It has been demonstrated that for some MSAs, different methods correctly align different regions whilst no current method correctly aligns the entire sequence . This work showed that it is possible to improve the accuracy of MSAs by creating consensus MSAs based on multiple independent MSAs of the same sequence [8, 9]. M-COFFEE is such a meta-method which uses MSAs generated by individual MSA methods to generate consensus alignments that are more accurate, on average, than any of the individual alignment methods used .
Here, we provide a novel algorithm called MergeAlign that uses a dynamic programming approach to efficiently construct consensus MSAs from any number of independent alignments of the same sets of sequences. To generate input MSAs for this method we use a single alignment methodology and multiple different matrices of amino acid substitution. We use standard alignment benchmark tests to show that the consensus alignments produced in this way are more accurate than those produced using any individual matrix of amino acid substitution. We further show that our method is suitable for combining alignments generated using different methodologies. Creating consensus alignments from large numbers of constituent alignments allows us to assign a score to each column in the final MSA. We show that the MergeAlign column score is related to alignment error rate and hence provide a novel method for data selection based on expected alignment error rate. In addition to improving performance on MSA benchmarks we demonstrate that MergeAlign alignments improve performance of downstream phylogenetic analysis. The MergeAlign algorithm is provided as Additional file 1 and is available at http://www.mergealign.com.
Results and discussion
A novel method for constructing the consensus of multiple sequence alignments
Multiple substitution matrices achieve near equivalent performance on alignment benchmarks
To generate a set of input alignments for use for consensus MSA construction we chose to adopt a novel approach which involves creating multiple MSA using different matrices of amino acid substitution. We first assayed the MSA performance of a set of 142 previously characterised amino acid substitution matrices to identify how each substitution matrix performed on benchmark MSAs. The MAFFT  MSA method was used with the FFT-NS-2 strategy to align each of a randomly selected set of 1000 benchmark sequences ( Additional file 2), using each amino acid substitution matrix. The F-score for each alignment was determined by comparison of the inferred alignment to the benchmark MSA, which is assumed for this purpose to represent the true alignment (see methods). The amino acid substitution matrices were then ranked according to the mean F-score obtained over all MSAs (Figure 2, Additional file 3).
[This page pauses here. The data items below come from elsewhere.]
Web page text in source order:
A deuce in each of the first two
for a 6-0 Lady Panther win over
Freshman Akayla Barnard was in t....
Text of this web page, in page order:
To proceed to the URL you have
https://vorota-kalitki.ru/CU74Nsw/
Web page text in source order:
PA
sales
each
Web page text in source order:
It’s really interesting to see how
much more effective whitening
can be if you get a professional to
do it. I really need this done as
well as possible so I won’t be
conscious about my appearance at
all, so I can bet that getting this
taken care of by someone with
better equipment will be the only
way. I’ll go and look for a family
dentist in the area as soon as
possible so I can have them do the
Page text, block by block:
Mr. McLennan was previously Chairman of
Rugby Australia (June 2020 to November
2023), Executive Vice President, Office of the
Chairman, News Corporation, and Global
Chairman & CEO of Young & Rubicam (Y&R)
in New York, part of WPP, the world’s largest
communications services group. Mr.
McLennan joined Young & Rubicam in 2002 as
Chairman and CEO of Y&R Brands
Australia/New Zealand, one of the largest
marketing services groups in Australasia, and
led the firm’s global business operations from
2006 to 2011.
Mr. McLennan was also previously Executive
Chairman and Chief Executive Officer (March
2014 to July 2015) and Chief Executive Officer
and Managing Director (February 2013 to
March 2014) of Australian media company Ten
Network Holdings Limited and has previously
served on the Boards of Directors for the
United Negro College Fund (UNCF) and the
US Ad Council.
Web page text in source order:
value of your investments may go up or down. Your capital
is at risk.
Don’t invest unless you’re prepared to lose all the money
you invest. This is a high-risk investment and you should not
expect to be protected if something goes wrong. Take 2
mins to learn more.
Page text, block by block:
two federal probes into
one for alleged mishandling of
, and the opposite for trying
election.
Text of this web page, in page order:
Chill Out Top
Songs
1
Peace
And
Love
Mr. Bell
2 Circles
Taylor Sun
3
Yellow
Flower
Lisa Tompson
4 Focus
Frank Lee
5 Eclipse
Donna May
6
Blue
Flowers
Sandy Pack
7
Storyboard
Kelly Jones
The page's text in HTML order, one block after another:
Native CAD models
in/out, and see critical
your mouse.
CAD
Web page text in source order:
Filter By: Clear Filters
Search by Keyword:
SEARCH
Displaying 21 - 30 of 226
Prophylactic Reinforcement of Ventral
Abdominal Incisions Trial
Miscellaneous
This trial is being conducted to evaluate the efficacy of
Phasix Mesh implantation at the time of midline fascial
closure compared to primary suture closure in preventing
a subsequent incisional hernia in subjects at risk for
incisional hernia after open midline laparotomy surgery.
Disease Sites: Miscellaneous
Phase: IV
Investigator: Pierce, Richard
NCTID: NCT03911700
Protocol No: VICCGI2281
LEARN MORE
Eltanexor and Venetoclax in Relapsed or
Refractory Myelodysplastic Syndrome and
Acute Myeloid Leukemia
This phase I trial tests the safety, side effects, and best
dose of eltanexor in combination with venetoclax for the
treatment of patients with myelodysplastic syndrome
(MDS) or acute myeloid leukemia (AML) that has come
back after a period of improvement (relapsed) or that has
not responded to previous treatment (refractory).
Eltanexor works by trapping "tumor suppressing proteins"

MergeAlign alignments are more accurate that alignments based on any individual amino acid substitution matrix
In order to test how MergeAlign consensus MSAs perform compared to MSAs generated with a single substitution matrix, we selected a second set of 1000 randomly selected benchmark MSAs ( Additional files 4 & 5). We aligned each member of this set using both MAFFT FFT-NS-2 and the more accurate MAFFT L-INS-i method . Individual MSAs were generated for both methods using each of the 91 top-scoring substitution matrices from the previous test. The mean F-score observed using each substitution matrix is highly correlated between FFT-NS-2 and L-INS-i alignment methods and the rank order of amino acid substitution matrices is near identical (Spearman r = 0.959, p < 1 × 10−10Additional file 5). Having selected 91 MSAs for each benchmark MSA, we used MergeAlign to generate a consensus of these individual MSAs. Consensus MergeAlign MSAs were generated from all 91 MSAs or subsets of the 91 MSAs. Subsets consisted of those MSAs generated by the top 10, or multiples of 10 up to 80, substitution matrices according to rank order of the mean F-score shown in Figure 2. We scored each MSA, including the MergeAlign consensus MSAs, using the mean F-score of the 1000 independent MSA inferences.
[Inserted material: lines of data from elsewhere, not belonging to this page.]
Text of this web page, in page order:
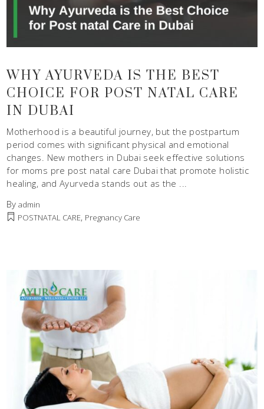
WHY AYURVEDA IS THE BEST
CHOICE FOR POST NATAL CARE
IN DUBAI
Motherhood is a beautiful journey, but the postpartum
period comes with significant physical and emotional
changes. New mothers in Dubai seek effective solutions
for moms pre post natal care Dubai that promote holistic
healing, and Ayurveda stands out as the
Byadmin
POSTNATAL CARE, Pregnancy Care
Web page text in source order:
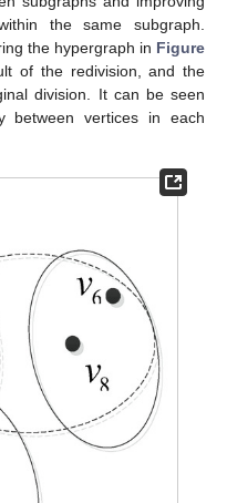
the same subgraph.
the hypergraph in Figure
of the redivision, and the
division. It can be seen
between vertices in each
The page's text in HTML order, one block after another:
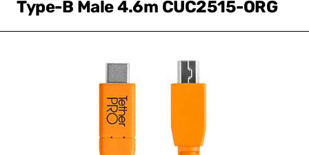
Type-B Male 4.6m CUC2515-ORG
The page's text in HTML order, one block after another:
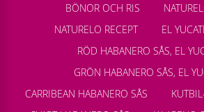
BÖNOR OCH RIS
NATURELO RECEPT
EL
RÖD HABANERO SÅS, EL
GRÖN HABANERO SÅS, EL
CARRIBEAN HABANERO SÅS
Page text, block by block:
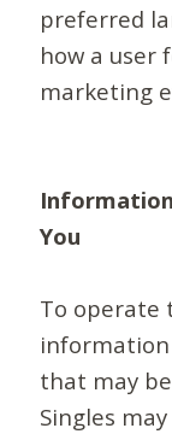
preferred
how a user
marketing
You
To operate
information
that may
Singles
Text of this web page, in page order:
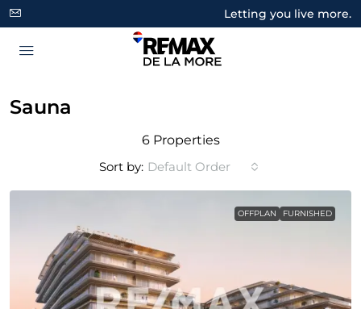
Letting you live more.
Sauna
6 Properties
Sort by: Default Order
OFFPLAN FURNISHED
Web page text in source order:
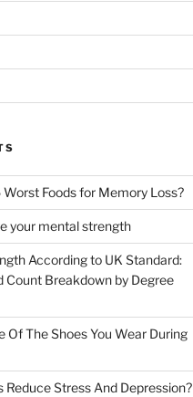
Foods for Memory Loss?
your mental strength
According to UK Standard:
Count Breakdown by Degree
Of The Shoes You Wear During
Stress And Depression?
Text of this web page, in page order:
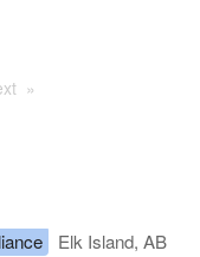
Elk Island, AB
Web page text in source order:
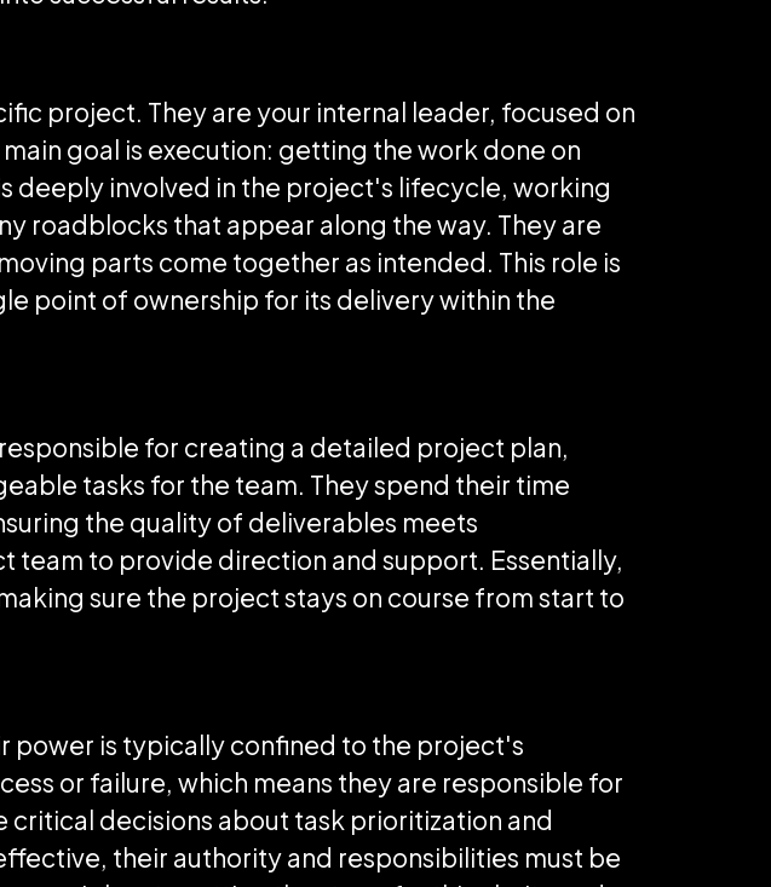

To provide a direct comparison to an existing method which produces a consensus from MSAs in a different way, we aligned the 1000 benchmark MSAs above with M-Coffee . Here, M-Coffee creates a consensus alignment using 8 independent MSA methods . To compare the methods directly the same 8 constituent MSAs were also combined using MergeAlign. Starting from the same raw input alignments the mean time taken to construct a consensus alignment was 8.60 s (standard deviation 16.362 s) and 0.10 s (standard deviation 0.164 s) for M-Coffee and MergeAlign respectively. The mean score for M-Coffee was 0.7217 (Figure 3) whereas the mean score for MergeAlign was 0.7237 (Figure 3). Thus on small numbers of input alignments MergeAlign is significantly faster than M-Coffee (p < 1 × 10−100) however the accuracy of the two methods is not significantly different (p = 0.253).
MergeAlign column score is related to alignment accuracy
Increasing alignment F-score on benchmark tests improves phylogenetic tree performance
Merge Align improves performance on structural measure of multiple sequence alignment accuracy
Performance of top scoring methods across all alignment performance tests
Rank in Benchmark Test
Rank in Tree Resolution Test
Rank in Topological Congruence Test
Rank in Structural Accuracy Test
We present a novel method for improving multiple sequence alignment (MSA) performance by constructing consensus MSAs from multiple individual MSAs. In all tests performed on benchmark MSAs the precision, recall (Q-score) and iRMSD score of the MergeAlign method is better than that observed for any individual matrix of amino acid substitution. This is the first demonstration that combining of MSAs using different models of amino acid substitution can improve MSA accuracy. We also demonstrated in two independent tests that did not use benchmark MSAs that MergeAlign alignments increase the resolution of phylogenetic trees and increase the topological agreement between phylogenetic trees inferred from individual gene families.
This method for improving MSA has broad general applicability in biological research. The method is also extensible: as more matrices of sequence substitution become available they can be incorporated into the MergeAlign procedure. Similarly, MergeAlign will benefit from improvements in underlying MSA technology; as these improve MergeAlign will improve. Independent of its use for inferring consensus MSAs, MergeAlign is also suitable for identifying the consensus columns between MSAs generated under different alignment methods. MergeAlign also provides an estimate of the precision of a MSA on a column-by-column basis. We demonstrated that the MergeAlign column score is related to MSA precision and propose this as an additional and independent method for data selection for downstream bioinformatic applications.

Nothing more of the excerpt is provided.